OT: CS:101 - Lost updates.

[TapeCutter]

"Often when somebody prints out a document to distribute at a meeting they print the full path to the document in the footer of every page. This has always seemed like a bad idea to me."

Managing documents is not a task to be taken lightly, especially when the document is the product of more than one person, document management systems work in essentially the same way as source control systems. The reason the file is on the footer is to deliberately identify where the document came from (ie: is it "official" or just someones private backup copy). It is also (ironically) a simplistic security measure that makes hard copies somewhat trackable.
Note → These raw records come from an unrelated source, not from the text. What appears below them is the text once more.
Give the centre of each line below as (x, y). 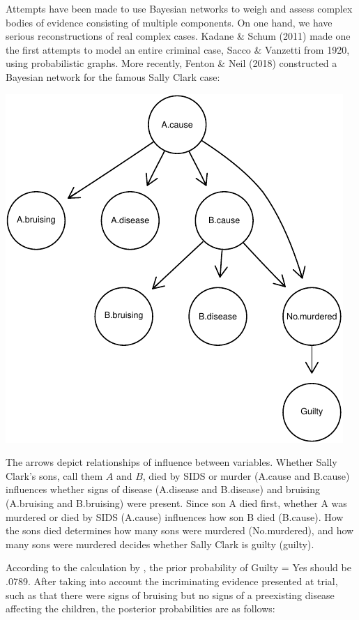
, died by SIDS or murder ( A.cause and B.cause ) (246, 475)
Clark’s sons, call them (54, 475)
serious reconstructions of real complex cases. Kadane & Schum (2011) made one (178, 36)
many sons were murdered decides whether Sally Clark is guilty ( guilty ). (160, 544)
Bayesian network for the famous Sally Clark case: (113, 76)
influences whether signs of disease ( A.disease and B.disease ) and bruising (163, 489)
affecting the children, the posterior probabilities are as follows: (140, 608)
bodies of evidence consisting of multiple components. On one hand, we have (169, 22)
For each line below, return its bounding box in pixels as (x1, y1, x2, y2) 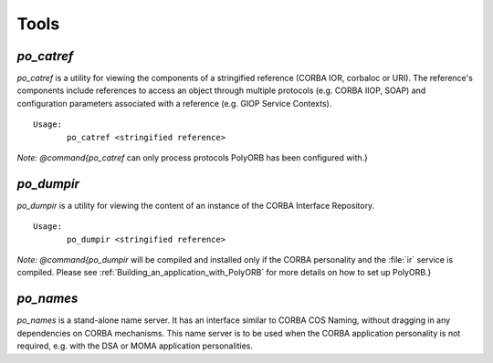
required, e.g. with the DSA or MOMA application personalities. (16, 340, 254, 351)
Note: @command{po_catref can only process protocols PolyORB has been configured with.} (16, 152, 369, 163)
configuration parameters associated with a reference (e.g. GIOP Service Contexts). (16, 98, 332, 109)
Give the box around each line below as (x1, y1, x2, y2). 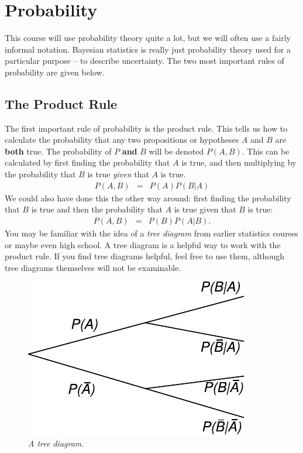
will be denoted (149, 145, 204, 157)
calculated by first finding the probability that (5, 156, 170, 169)
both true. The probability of (5, 145, 112, 157)
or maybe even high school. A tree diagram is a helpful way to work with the (5, 238, 281, 250)
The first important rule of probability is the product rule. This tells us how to (5, 122, 288, 134)
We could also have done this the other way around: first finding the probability (5, 191, 291, 204)
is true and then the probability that (31, 203, 163, 215)
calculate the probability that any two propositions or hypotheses (5, 133, 239, 146)
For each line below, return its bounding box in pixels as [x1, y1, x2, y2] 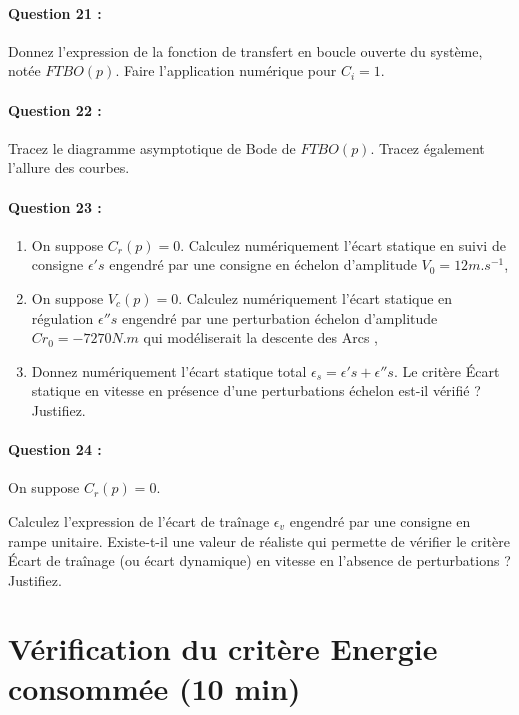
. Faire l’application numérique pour [115, 60, 337, 81]
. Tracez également [370, 137, 485, 158]
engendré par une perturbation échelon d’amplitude [122, 307, 438, 328]
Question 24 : [8, 439, 102, 460]
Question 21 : [8, 2, 102, 23]
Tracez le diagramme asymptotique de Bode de [8, 137, 296, 158]
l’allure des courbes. [8, 157, 130, 178]
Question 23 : [8, 196, 102, 217]
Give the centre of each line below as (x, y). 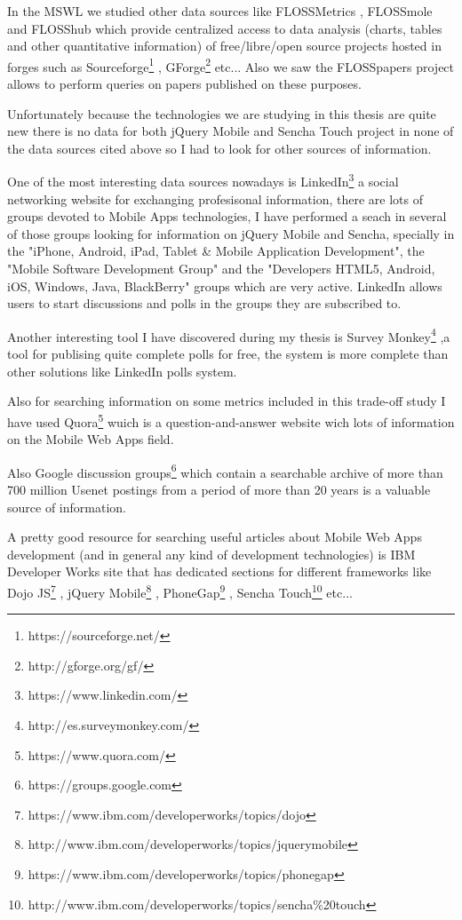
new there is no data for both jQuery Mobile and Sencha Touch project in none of (231, 131)
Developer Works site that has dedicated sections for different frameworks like (219, 571)
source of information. (67, 507)
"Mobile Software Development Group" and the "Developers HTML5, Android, (221, 269)
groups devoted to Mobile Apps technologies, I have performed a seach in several (227, 216)
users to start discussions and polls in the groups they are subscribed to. (204, 303)
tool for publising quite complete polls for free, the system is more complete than (228, 354)
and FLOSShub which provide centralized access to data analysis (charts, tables (225, 28)
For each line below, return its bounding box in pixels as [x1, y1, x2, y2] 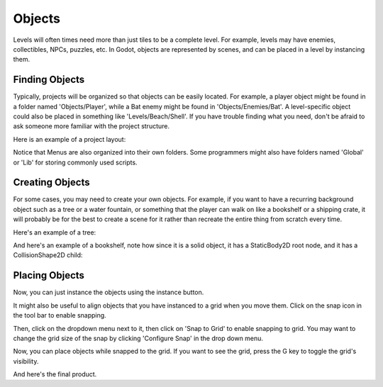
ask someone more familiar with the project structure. [13, 122, 170, 130]
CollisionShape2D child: [13, 251, 83, 259]
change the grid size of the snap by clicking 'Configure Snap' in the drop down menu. [13, 334, 264, 342]
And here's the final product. [13, 370, 97, 378]
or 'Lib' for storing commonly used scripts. [13, 158, 138, 167]
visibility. [13, 357, 39, 365]
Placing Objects [13, 269, 85, 281]
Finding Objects [13, 74, 85, 86]
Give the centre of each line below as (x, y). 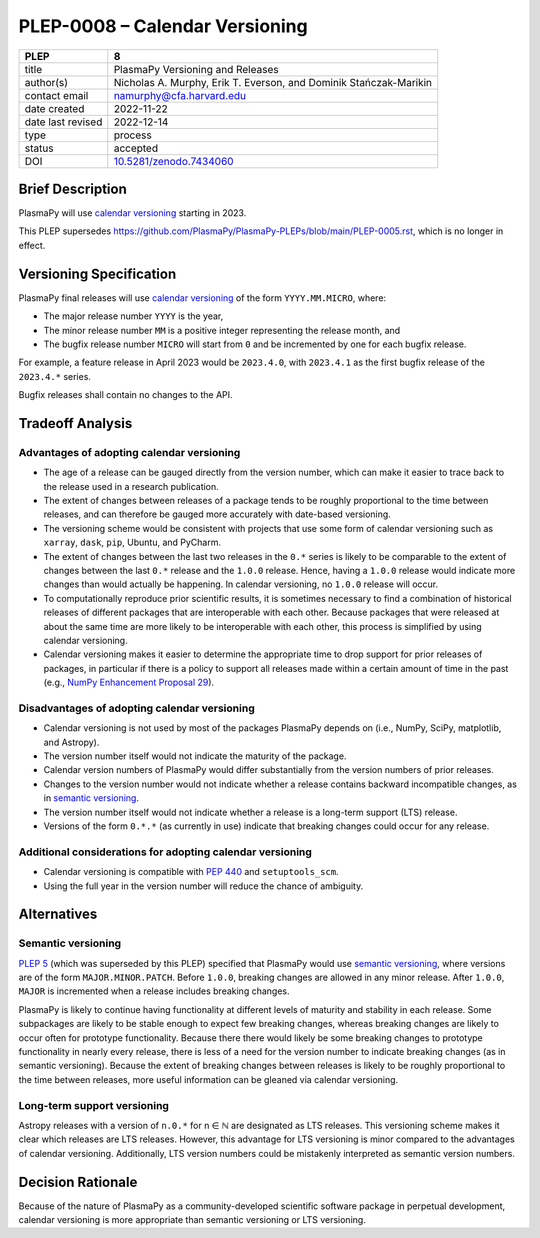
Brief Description (72, 188)
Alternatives (58, 914)
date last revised (63, 122)
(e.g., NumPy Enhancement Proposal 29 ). (129, 682)
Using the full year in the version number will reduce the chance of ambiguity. (203, 886)
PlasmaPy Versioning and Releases (196, 69)
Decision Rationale (78, 1181)
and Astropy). (71, 742)
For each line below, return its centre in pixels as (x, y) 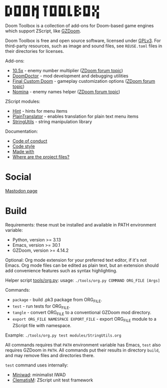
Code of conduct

Removing the path is a "security through obscurity" solution that would impose an inconvienince on the people who create/edit/review documentation and would increase the risk of corrupt documentation (ie: lost update syndrome).

OTOH: I'm sure there are cases where "burning" is demanded because "shreading" is considered too risky, but I rather think they would be the exception rather than the rule.

Re:Offtopic rant

[julesh]

I abhor the use of the word "enjoy" in the media and by marketing people in particular. Form fields may *have* protection; they do not *enjoy* protection because they aren't fucking conscious. And nobody enjoys, say, the protection of car insurance. I don't sit at home feeling all warm and fuzzy because I've just taken out some policy.

Seeing this in tech news just shows how much this has spread. I no longer want to use the word enjoy at all because every time I hear it, I am reminded of this usage and feel a twinge of annoyance.

I want my English language back from these idiots!

Online Etymology Dictionary
enjoy
c.1380, [...] Sense of "have the use or benefit of" first recorded c.1430. [...]

Online Etymology Dictionary, © 2001 Douglas Harper (Link) [reference.com]

You'll have to go a long way back to claim this one.

Re:Nope

[ttldkns]

Ahhh, but then they know valid account names on your box to start blasting with a dictionary. Imagine if you ran an SSH server where only users in a certian group could ssh in. Then grabbing /etc/group can tell you which usernames to focus on.

Re:Nope

[Phisbut]

Interesting targets would be e.g. /etc/passwd

Other than getting a full list of user names on my system, what does the /etc/passwd file contain that I don't want others to know? It's not like passwords are stored in there or anything...

Re:Awww, that's so cute

[LordEd]

Maybe the vulnerability they share is "that they both run in Windows".

That's a bit unnecessary. TFS(summary) even says "The vulnerability is not platform-specific, but these demonstrations are -- they work only on Windows systems."

Save the windows bashing for actual causes.

That's mostly right, actually

[Anonymous Coward]

To do something useful with the exploit, the attacker needs to know the name and location of a desired file, and the browser has to be permitted to upload (read) the file. Obviously one dramatic way to use the information gained is to hack the victim's system. Most OSes, properly configured, don't let ordinary users (or their browsers) read critical system files, but Windows does.

Even on better-designed OSs, though, the exploit has uses for espionage and spam. People tend to put data files in predictable places, using predictable names. With a little luck or a large pool of visitors you can get financial information from QuickBooks, personal info (and valid email adresses) from Outlook contact books, business information from powerpoint documents stored in My Documents, or the complete set of somebody's recent email correspondence.

The focus-diversion technique sounds awkward at first, but I've been thinking of ways to make it more reliable without the user getting suspicious (eg, trick them into typing several backslashes in between other text) - and if I can think of them, others can too.